[Source records]
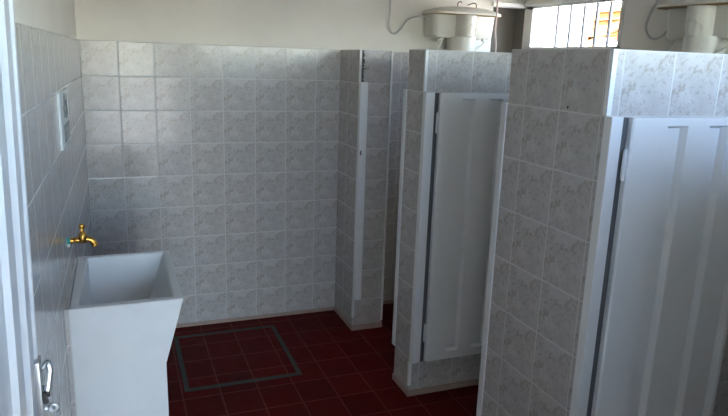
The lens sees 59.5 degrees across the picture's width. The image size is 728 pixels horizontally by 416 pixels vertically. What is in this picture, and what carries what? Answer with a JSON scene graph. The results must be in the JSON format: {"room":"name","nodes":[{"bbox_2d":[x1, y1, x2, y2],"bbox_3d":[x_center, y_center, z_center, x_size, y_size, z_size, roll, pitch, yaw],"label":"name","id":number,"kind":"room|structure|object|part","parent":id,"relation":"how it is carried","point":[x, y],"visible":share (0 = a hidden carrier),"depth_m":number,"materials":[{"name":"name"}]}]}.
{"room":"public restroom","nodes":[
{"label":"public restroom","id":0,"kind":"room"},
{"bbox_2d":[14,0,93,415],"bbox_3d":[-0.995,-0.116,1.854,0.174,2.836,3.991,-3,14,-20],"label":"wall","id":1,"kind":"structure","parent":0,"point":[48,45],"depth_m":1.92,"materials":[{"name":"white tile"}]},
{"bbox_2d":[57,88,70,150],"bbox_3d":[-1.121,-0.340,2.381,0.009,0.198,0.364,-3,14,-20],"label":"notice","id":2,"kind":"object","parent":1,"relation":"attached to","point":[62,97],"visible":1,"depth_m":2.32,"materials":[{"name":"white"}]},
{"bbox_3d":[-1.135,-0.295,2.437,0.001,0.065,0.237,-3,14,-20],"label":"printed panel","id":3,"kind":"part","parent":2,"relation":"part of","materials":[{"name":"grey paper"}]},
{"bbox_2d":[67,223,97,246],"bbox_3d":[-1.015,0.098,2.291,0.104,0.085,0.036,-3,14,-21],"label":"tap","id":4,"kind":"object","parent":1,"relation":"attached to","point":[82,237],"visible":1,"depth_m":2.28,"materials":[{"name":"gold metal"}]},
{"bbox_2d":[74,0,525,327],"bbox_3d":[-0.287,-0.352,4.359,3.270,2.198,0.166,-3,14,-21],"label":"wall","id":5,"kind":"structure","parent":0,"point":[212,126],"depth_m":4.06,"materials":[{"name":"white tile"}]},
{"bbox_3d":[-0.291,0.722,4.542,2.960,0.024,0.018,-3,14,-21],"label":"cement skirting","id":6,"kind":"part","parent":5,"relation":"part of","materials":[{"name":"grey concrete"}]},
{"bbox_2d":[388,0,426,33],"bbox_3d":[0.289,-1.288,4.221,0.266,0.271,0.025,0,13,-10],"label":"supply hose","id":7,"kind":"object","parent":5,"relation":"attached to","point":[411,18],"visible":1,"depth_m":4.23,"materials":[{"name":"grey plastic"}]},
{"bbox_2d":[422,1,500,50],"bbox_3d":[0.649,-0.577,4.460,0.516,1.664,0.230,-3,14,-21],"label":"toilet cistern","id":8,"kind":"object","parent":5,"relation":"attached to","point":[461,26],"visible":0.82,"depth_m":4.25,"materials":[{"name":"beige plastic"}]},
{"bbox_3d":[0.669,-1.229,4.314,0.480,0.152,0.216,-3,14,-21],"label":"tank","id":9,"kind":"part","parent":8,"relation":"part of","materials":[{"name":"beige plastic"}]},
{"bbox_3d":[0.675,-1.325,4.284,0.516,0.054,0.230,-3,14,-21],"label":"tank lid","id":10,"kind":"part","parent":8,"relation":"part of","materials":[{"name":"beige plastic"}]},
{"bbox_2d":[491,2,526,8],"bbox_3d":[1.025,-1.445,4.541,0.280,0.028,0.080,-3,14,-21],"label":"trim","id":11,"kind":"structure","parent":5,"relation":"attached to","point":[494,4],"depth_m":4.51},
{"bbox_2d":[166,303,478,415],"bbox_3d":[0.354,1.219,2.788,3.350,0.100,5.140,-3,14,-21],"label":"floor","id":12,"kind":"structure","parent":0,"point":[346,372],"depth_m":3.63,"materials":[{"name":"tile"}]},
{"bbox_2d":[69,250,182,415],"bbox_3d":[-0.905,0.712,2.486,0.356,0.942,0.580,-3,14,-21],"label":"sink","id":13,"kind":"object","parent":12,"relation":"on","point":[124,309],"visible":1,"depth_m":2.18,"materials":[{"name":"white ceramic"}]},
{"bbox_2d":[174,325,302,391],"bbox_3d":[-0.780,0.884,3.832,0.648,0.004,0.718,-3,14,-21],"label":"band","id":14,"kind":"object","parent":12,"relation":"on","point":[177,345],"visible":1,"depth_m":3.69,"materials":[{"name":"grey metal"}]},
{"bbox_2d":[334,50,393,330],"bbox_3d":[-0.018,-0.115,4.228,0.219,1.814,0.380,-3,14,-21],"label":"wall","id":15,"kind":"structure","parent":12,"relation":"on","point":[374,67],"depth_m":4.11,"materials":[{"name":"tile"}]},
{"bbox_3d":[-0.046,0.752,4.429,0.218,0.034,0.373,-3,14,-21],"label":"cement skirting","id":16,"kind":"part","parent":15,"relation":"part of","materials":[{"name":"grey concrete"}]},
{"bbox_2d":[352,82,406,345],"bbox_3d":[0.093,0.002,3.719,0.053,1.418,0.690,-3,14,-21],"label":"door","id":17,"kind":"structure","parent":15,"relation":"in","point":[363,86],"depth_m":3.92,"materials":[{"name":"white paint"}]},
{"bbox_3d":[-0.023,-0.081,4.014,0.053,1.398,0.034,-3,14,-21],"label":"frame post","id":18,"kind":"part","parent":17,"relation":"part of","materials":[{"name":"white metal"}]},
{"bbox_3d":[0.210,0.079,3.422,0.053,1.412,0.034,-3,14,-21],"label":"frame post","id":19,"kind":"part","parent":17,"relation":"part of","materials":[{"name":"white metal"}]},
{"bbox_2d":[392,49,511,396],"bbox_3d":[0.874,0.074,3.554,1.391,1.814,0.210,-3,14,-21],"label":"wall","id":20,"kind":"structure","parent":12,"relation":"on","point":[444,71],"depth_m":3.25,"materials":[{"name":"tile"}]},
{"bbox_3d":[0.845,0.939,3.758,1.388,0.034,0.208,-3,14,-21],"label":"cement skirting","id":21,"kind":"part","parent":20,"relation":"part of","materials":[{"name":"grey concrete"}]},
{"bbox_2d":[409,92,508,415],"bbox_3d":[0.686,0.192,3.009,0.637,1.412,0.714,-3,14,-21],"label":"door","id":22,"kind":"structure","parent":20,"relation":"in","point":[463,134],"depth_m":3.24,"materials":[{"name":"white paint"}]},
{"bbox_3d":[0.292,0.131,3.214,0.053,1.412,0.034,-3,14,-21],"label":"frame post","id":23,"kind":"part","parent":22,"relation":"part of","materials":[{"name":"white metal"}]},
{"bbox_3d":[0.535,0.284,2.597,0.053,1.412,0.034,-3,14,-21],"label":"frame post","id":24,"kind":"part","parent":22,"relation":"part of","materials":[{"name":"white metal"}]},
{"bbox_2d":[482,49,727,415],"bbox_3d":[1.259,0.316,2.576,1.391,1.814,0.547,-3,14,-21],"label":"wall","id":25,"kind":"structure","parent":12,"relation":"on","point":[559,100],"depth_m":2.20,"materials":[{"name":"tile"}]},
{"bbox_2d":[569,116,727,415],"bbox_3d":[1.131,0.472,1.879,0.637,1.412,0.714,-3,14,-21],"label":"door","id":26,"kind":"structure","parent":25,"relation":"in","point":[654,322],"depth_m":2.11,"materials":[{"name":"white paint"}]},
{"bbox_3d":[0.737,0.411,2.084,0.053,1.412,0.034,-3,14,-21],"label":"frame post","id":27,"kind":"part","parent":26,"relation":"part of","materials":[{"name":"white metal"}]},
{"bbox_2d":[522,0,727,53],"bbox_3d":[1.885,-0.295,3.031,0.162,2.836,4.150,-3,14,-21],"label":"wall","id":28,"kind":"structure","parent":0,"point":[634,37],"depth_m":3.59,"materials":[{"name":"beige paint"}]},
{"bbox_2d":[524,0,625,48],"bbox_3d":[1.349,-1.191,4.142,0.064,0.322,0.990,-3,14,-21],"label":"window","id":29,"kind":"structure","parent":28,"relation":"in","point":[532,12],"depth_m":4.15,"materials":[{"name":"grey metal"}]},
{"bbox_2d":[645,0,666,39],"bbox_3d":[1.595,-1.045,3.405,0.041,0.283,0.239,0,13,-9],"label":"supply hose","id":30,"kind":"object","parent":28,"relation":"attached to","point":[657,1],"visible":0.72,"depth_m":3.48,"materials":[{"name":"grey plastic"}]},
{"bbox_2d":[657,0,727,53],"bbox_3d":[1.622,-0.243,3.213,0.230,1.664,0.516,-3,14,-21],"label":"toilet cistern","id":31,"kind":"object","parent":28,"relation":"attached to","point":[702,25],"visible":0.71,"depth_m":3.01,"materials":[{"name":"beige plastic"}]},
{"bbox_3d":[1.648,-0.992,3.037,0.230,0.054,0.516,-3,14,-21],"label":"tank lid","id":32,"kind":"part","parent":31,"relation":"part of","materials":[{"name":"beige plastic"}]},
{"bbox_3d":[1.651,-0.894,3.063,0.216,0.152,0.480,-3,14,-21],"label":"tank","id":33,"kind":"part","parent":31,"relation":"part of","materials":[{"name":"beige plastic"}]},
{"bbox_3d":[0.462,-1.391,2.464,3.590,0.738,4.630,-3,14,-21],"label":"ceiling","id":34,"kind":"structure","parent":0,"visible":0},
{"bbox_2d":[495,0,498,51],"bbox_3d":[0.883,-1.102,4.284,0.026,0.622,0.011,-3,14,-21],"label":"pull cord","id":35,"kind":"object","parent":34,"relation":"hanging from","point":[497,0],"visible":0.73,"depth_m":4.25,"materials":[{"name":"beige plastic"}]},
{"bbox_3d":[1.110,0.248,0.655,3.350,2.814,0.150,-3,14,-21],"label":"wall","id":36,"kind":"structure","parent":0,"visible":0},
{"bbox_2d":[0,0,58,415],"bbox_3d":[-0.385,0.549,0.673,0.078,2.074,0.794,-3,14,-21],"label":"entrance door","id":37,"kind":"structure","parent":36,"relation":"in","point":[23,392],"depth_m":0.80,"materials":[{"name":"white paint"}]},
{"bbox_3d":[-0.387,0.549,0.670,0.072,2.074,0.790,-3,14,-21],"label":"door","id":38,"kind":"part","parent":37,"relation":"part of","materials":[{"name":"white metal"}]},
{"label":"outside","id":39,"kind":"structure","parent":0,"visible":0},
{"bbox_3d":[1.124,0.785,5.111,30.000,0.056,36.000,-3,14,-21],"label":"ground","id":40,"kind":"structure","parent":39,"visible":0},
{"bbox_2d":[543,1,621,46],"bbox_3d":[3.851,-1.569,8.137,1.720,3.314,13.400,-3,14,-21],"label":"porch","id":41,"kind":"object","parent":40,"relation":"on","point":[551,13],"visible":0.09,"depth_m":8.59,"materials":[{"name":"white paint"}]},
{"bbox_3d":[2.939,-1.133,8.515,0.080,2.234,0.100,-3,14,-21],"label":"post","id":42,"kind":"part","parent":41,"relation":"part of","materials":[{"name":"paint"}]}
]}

- Problem description -
Extract every line above containing the word "restroom".

- Response box -
{"room":"public restroom","nodes":[
{"label":"public restroom","id":0,"kind":"room"},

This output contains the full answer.